I don't understand if the intent of this work is theoretical, or if it
is intended as basis for a real implementation. If the latter, then some
of the simplifying assumptions of your models probably need to be removed.
Of note, in many cases 3261 is less than clear, and some after the fact
interpretation of the intent has had to be done. (You may consider this
either discerning the intent of the Founders, or Judicial Activism, as
you prefer.) One area where this has been done is around dialogs. It
isn't entirely obvious, but is implicit in 3261+3265+3515 that you can
have both an invite + a subscription, or multiple subscriptions sharing
a dialog. RFC 5057 discusses this.
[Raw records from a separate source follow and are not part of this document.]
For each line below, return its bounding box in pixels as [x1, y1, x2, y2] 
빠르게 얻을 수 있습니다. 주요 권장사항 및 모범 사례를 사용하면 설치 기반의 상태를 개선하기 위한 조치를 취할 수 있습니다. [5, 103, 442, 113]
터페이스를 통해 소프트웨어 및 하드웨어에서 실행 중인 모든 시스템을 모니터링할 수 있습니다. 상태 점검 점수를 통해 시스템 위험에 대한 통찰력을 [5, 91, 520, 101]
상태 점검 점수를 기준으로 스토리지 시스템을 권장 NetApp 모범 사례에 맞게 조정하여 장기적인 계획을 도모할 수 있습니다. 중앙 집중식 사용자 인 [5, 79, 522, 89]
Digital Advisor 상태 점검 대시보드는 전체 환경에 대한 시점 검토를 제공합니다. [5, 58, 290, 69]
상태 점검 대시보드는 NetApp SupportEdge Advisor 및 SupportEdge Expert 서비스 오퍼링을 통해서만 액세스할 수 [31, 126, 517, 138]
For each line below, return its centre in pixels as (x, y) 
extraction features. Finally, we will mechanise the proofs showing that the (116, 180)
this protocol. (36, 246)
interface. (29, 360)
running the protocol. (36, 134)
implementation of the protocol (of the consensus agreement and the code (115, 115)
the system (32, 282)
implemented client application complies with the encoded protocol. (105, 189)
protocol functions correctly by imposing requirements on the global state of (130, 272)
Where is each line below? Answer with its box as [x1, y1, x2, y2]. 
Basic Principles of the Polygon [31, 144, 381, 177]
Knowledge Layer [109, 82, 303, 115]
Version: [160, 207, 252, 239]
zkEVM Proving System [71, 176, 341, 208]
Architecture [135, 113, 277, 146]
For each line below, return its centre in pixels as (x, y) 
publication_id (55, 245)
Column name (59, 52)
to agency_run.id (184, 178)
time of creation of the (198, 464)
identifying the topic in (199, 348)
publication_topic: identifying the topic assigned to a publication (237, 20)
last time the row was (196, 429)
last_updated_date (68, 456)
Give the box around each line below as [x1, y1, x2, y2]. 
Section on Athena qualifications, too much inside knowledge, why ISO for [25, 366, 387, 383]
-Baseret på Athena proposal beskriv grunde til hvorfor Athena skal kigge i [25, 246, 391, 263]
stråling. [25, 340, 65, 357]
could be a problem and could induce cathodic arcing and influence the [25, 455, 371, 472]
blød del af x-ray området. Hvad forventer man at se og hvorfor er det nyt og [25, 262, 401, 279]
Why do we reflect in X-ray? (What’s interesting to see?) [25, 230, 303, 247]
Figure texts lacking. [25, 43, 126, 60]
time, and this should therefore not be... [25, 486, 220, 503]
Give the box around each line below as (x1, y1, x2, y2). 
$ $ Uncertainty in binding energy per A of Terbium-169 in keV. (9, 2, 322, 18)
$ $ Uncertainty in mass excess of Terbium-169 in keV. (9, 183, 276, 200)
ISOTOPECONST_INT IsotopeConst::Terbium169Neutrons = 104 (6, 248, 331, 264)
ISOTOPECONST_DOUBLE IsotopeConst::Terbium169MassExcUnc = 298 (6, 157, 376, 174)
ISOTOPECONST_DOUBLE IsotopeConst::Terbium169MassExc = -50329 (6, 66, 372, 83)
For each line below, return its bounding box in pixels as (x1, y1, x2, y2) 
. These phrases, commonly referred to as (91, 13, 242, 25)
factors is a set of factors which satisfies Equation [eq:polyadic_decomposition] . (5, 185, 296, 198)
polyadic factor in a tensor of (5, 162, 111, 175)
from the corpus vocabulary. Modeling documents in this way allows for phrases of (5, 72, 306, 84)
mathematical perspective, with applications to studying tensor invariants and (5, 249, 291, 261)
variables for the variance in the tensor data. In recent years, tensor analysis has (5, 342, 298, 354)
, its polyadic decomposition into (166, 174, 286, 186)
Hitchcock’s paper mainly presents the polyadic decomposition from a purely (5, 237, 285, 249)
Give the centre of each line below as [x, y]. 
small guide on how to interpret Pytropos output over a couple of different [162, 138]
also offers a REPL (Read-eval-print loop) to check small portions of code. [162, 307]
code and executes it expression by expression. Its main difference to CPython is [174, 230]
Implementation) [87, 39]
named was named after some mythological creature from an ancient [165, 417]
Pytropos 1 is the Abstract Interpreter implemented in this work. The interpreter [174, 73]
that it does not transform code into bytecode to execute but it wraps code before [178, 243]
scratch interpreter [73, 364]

In retrospect many people think it
was a mistake to allow this, but it *is* used, in some limited ways, and
probably cannot be removed. So in general you must be prepared to handle
this. (Though you might be able to avoid it in some limited scope
servers.) My fundamental is the introduction of the term "dialog usage"
and its refinements: "invite dialog usage" and "subscribe dialog usage",
and the partitioning of these from the notion of "dialog" which they
share. I would think you should have the same partitioning in your models.
I then looked at your notes. I found it very interesting that through
formal means you have identified a number of race conditions. I gather
you are not aware of:
http://www.ietf.org/internet-drafts/draft-ietf-sipping-race-examples-06.txt
That document has been done without benefit of formal models. But it
appears that there is substantial agreement about the set of race
conditions. (I wish you had been around when we did that work.) That
document is largely done, so it is likely impractical to get your input
into it. But take a look. It has resolutions to most of the races. If
you find any errors, please speak up.
Thanks,
Paul
Pamela Zave wrote:
I have created a formal model of invite dialogs in SIP. The primary
purpose of this model is to bring together information from multiple
RFCs in a document that is centralized, unambiguous, and analyzable.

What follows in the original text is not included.